> **Task directions**
Report back the lines in this listing that carry the string "bounding".

> **Supplied information**
◆ ◆ ◆

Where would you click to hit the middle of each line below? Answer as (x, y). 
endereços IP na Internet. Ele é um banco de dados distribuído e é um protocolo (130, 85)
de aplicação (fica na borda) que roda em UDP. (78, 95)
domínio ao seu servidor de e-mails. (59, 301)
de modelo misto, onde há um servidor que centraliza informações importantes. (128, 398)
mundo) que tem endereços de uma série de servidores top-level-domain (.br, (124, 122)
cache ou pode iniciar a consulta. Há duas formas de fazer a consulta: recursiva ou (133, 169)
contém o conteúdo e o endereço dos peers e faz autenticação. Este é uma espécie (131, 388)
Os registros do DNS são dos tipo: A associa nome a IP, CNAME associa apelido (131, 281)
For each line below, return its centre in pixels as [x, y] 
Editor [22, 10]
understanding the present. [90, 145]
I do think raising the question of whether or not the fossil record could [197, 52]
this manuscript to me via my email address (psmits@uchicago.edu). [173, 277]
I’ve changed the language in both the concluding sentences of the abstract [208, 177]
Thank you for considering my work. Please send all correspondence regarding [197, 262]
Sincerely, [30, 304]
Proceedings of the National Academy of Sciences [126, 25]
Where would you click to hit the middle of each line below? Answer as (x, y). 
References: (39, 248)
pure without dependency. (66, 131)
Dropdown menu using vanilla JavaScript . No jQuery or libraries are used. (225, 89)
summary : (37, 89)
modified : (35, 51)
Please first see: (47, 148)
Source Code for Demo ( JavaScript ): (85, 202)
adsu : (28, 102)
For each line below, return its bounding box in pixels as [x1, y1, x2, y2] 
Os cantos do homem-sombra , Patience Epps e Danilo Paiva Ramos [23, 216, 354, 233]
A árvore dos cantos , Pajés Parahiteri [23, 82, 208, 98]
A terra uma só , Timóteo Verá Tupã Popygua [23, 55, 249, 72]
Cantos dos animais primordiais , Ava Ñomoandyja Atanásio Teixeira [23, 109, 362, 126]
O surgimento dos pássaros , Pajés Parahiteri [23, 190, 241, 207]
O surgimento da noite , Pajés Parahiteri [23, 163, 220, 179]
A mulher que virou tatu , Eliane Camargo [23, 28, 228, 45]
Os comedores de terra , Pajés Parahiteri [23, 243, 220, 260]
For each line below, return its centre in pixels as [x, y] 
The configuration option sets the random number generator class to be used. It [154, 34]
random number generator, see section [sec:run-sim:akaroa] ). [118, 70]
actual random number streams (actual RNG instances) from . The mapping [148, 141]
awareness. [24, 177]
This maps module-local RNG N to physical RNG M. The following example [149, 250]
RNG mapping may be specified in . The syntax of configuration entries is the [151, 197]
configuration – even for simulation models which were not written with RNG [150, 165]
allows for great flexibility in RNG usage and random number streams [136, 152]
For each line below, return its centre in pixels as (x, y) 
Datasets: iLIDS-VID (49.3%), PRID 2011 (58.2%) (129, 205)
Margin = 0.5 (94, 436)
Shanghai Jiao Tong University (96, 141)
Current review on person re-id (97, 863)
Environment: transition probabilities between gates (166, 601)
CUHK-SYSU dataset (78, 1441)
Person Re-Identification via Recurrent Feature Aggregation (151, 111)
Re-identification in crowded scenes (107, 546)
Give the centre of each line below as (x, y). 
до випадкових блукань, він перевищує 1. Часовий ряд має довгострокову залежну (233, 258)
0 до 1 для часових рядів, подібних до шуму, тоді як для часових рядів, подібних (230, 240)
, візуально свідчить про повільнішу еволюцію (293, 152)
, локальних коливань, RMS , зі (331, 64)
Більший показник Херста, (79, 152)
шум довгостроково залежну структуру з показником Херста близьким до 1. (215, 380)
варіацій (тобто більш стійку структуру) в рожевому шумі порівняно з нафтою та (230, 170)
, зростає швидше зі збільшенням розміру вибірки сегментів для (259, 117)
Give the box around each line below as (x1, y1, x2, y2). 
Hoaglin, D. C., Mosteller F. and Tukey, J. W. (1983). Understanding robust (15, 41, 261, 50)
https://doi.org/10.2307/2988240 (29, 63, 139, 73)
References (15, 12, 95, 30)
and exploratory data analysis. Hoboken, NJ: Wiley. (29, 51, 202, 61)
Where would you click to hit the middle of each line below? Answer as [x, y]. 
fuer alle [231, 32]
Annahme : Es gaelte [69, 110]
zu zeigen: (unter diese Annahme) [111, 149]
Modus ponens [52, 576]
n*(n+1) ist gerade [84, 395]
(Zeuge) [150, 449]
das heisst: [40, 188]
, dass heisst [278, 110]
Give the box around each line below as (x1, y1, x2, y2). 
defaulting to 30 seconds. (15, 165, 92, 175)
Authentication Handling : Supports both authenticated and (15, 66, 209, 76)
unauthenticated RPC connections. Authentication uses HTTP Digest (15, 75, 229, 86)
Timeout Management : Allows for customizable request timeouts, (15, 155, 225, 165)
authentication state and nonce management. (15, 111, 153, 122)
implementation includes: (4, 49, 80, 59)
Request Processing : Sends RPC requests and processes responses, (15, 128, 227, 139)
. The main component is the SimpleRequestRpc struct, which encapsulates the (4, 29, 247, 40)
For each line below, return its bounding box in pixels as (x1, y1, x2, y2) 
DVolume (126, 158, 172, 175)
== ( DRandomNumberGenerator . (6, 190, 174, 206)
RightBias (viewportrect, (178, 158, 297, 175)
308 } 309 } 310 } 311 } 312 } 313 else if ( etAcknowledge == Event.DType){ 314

◆ ◆ ◆

> **Response for this exercise**
For each line below, return its bounding box in pixels as [x1, y1, x2, y2] 
For each line below, return its bounding box in pixels as (x1, y1, x2, y2) 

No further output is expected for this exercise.